▶ **Brief**
Return each line of the listing that has the word "over" in it.
______________________________
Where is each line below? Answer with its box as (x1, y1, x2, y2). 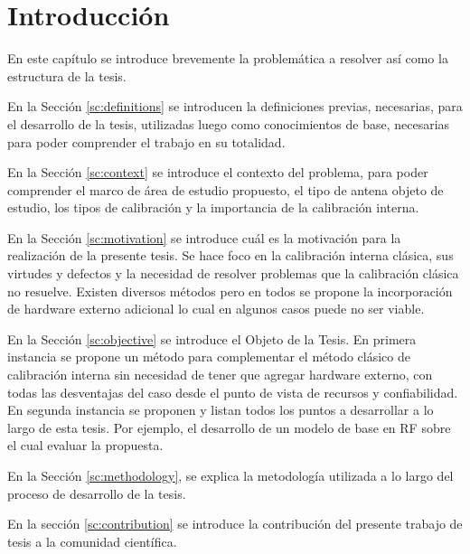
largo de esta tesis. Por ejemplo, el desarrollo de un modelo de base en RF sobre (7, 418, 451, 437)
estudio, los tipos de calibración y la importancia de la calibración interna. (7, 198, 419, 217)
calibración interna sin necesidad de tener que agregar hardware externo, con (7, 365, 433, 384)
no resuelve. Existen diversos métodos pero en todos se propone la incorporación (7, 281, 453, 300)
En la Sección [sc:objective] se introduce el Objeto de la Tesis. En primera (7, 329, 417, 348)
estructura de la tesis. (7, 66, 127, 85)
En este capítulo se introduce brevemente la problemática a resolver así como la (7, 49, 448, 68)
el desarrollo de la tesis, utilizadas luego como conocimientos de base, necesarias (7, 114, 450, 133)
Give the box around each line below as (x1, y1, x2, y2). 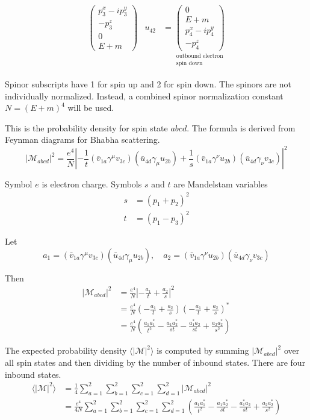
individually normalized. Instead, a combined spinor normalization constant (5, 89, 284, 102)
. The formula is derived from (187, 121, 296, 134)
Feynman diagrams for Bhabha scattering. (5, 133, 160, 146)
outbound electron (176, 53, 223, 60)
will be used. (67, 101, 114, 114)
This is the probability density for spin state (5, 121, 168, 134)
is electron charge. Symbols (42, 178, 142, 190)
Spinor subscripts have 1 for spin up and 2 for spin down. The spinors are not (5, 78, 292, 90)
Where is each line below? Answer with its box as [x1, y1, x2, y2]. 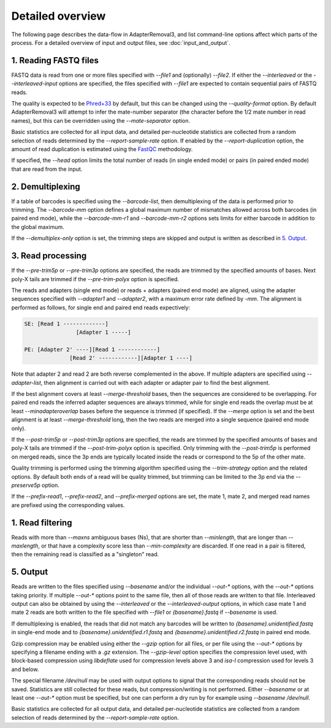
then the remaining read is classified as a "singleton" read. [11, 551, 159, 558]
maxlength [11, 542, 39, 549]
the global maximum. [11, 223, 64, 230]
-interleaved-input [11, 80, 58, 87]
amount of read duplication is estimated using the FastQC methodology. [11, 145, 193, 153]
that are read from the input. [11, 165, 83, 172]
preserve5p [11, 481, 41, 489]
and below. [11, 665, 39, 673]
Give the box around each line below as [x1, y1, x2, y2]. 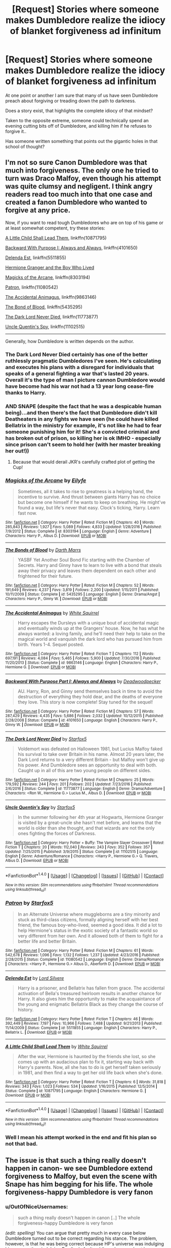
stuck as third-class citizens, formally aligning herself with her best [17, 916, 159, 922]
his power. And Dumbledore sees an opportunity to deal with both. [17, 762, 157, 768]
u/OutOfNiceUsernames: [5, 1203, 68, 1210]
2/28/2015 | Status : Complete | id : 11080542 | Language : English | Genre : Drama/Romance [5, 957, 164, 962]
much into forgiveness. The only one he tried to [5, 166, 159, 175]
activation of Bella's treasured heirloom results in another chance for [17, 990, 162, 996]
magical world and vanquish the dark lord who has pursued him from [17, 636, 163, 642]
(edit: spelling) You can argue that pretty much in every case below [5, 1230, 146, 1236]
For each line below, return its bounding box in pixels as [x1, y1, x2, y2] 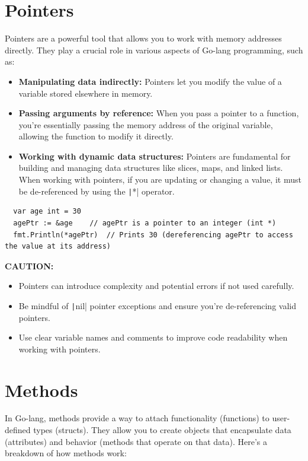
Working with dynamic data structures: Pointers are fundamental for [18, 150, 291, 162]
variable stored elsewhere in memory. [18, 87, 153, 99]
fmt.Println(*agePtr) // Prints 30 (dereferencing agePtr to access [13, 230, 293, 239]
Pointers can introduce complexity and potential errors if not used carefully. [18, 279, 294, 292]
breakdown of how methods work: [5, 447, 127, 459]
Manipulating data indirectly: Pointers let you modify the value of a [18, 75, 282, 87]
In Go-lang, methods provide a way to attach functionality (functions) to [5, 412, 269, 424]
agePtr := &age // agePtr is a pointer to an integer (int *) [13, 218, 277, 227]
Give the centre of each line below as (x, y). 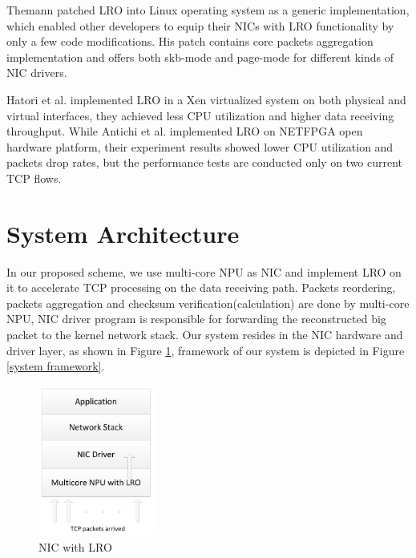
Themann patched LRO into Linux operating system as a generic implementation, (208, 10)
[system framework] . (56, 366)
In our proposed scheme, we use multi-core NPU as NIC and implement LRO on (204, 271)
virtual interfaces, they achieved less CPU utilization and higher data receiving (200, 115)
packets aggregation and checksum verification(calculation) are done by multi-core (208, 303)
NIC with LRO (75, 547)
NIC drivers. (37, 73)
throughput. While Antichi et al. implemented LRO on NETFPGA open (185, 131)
______________________________
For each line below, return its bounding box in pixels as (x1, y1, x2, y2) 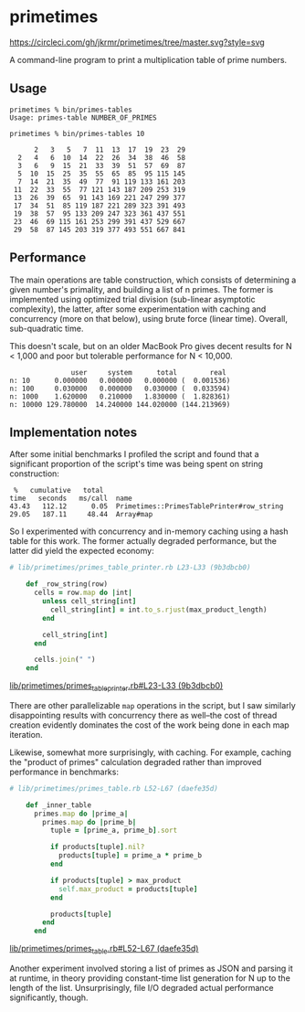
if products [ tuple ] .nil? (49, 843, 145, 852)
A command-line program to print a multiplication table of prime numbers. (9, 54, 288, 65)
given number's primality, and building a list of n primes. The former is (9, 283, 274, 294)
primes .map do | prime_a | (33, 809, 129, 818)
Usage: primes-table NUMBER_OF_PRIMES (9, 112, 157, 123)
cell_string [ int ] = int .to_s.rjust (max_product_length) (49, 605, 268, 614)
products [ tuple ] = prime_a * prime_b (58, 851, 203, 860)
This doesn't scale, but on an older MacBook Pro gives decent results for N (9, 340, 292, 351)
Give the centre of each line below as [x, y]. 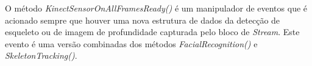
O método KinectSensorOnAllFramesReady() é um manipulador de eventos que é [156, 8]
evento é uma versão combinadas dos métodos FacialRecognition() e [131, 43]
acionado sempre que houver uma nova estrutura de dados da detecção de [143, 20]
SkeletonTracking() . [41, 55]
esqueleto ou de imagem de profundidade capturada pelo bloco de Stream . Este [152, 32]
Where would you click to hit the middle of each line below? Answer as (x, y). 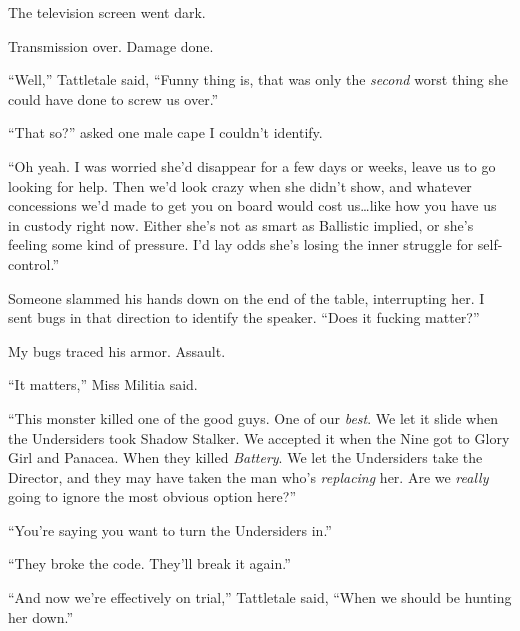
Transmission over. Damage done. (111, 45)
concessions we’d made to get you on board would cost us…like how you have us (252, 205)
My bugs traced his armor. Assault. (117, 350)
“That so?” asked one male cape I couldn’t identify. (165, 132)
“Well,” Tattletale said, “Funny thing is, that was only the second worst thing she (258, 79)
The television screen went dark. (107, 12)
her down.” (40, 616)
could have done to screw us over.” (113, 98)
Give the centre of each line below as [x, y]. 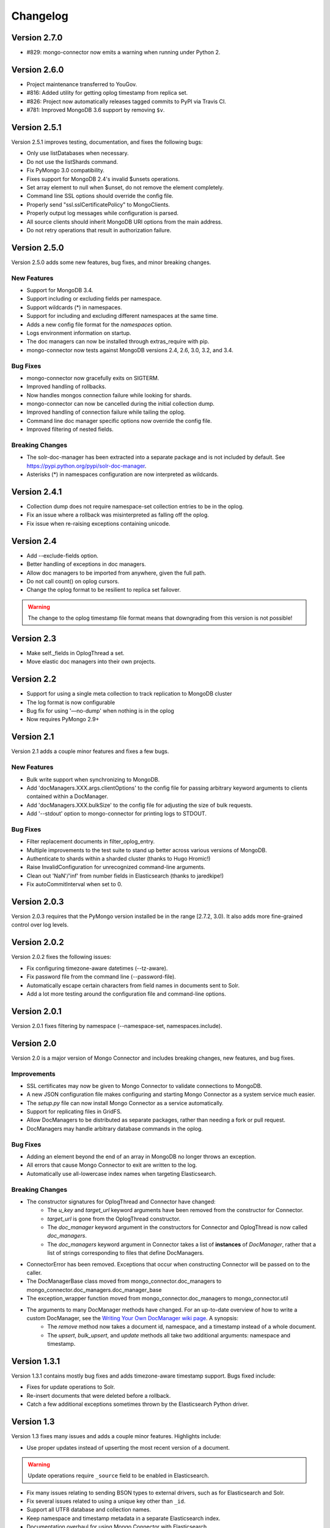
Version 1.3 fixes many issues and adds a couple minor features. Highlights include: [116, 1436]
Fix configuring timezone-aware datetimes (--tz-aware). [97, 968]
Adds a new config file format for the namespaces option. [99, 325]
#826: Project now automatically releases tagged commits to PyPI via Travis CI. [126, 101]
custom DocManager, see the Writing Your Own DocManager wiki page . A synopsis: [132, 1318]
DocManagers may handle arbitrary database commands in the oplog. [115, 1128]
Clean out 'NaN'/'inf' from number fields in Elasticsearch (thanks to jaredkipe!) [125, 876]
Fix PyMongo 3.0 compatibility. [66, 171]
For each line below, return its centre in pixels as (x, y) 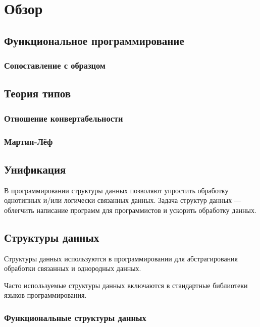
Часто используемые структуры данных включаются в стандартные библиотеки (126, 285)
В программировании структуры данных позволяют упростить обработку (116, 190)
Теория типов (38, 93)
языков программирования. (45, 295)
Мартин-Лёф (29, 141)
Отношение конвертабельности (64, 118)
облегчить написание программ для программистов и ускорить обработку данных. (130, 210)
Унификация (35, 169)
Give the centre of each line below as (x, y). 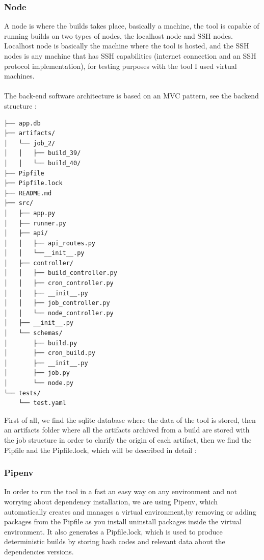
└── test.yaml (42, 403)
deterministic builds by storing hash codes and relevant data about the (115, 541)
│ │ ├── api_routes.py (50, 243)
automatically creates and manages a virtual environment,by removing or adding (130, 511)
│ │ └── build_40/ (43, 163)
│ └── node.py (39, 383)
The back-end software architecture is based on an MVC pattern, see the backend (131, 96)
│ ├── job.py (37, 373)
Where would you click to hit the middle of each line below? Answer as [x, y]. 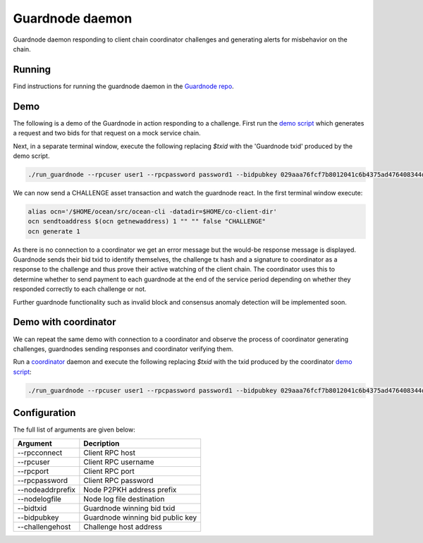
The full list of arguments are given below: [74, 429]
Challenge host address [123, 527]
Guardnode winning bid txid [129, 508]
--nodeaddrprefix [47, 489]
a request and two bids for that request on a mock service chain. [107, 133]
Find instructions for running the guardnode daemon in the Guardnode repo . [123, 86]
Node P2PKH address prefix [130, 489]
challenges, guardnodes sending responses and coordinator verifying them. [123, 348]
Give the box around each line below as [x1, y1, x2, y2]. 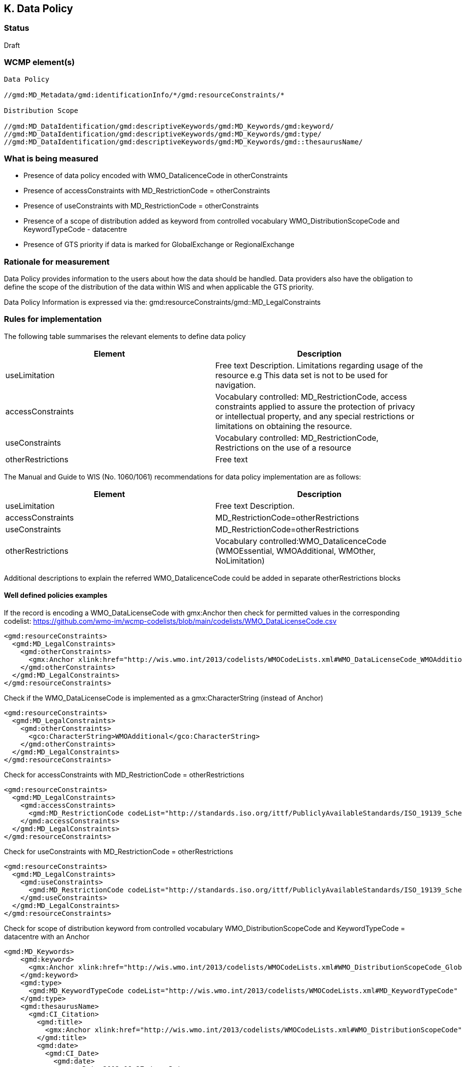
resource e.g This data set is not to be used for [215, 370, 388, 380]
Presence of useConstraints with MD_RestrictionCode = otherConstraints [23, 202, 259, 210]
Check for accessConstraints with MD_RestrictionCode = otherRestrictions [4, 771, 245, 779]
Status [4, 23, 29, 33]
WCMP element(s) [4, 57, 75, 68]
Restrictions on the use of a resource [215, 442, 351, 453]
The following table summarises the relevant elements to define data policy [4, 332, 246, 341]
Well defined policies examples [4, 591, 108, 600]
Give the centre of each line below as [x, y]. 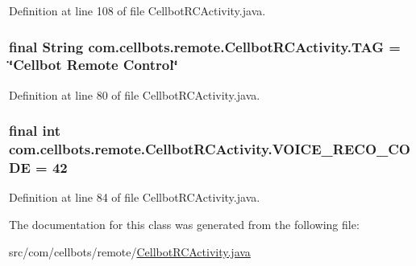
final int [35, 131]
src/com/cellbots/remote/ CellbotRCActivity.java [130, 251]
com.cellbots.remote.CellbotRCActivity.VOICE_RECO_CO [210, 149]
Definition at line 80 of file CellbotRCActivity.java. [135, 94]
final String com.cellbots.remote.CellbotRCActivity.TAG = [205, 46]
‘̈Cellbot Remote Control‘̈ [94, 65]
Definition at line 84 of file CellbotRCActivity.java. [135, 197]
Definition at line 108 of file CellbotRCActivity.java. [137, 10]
______________________________
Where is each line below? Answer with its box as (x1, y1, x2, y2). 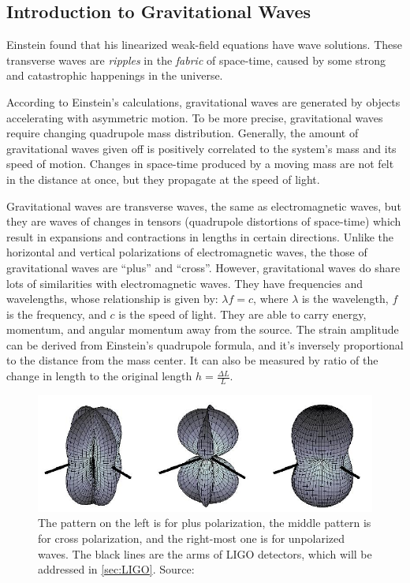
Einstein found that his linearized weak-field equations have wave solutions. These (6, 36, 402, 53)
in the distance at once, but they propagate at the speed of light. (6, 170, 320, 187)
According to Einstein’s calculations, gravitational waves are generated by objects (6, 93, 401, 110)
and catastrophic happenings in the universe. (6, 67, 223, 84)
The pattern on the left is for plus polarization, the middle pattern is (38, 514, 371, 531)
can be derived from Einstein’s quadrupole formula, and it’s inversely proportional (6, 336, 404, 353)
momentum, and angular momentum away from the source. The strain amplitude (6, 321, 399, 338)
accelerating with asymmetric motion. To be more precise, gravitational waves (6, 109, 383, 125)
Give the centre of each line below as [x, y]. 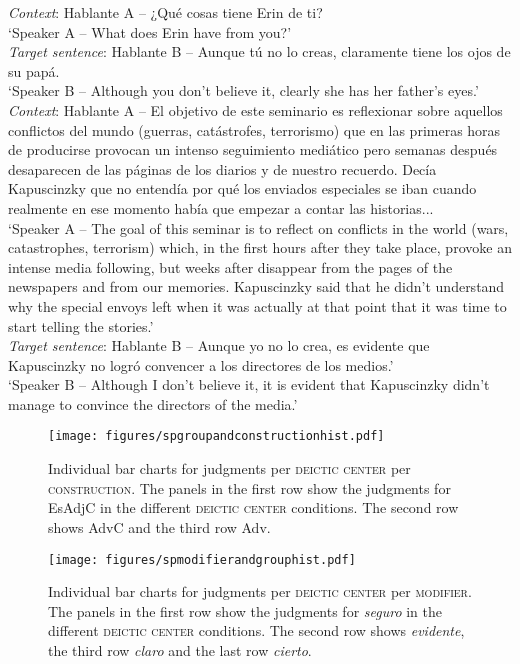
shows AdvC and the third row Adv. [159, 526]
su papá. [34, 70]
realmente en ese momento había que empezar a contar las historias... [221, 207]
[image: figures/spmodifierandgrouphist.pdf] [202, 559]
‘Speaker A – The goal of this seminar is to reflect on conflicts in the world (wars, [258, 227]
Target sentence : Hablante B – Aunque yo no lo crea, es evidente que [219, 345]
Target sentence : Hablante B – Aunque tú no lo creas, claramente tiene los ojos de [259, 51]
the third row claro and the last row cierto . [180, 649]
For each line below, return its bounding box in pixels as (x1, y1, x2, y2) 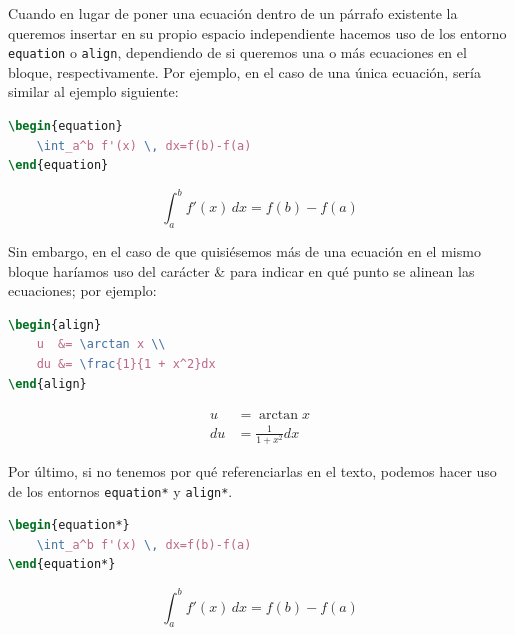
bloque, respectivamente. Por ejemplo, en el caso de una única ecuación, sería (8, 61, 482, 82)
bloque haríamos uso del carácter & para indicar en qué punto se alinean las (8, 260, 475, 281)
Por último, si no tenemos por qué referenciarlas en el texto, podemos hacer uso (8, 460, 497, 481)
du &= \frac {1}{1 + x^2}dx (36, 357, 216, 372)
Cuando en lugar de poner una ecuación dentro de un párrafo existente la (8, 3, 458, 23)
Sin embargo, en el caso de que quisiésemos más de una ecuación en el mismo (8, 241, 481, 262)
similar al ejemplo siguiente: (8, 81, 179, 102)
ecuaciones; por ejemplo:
______________________________
▶ **Response to the exercise**
Transmission over. Damage done. (111, 45)
could have done to screw us over.” (113, 98)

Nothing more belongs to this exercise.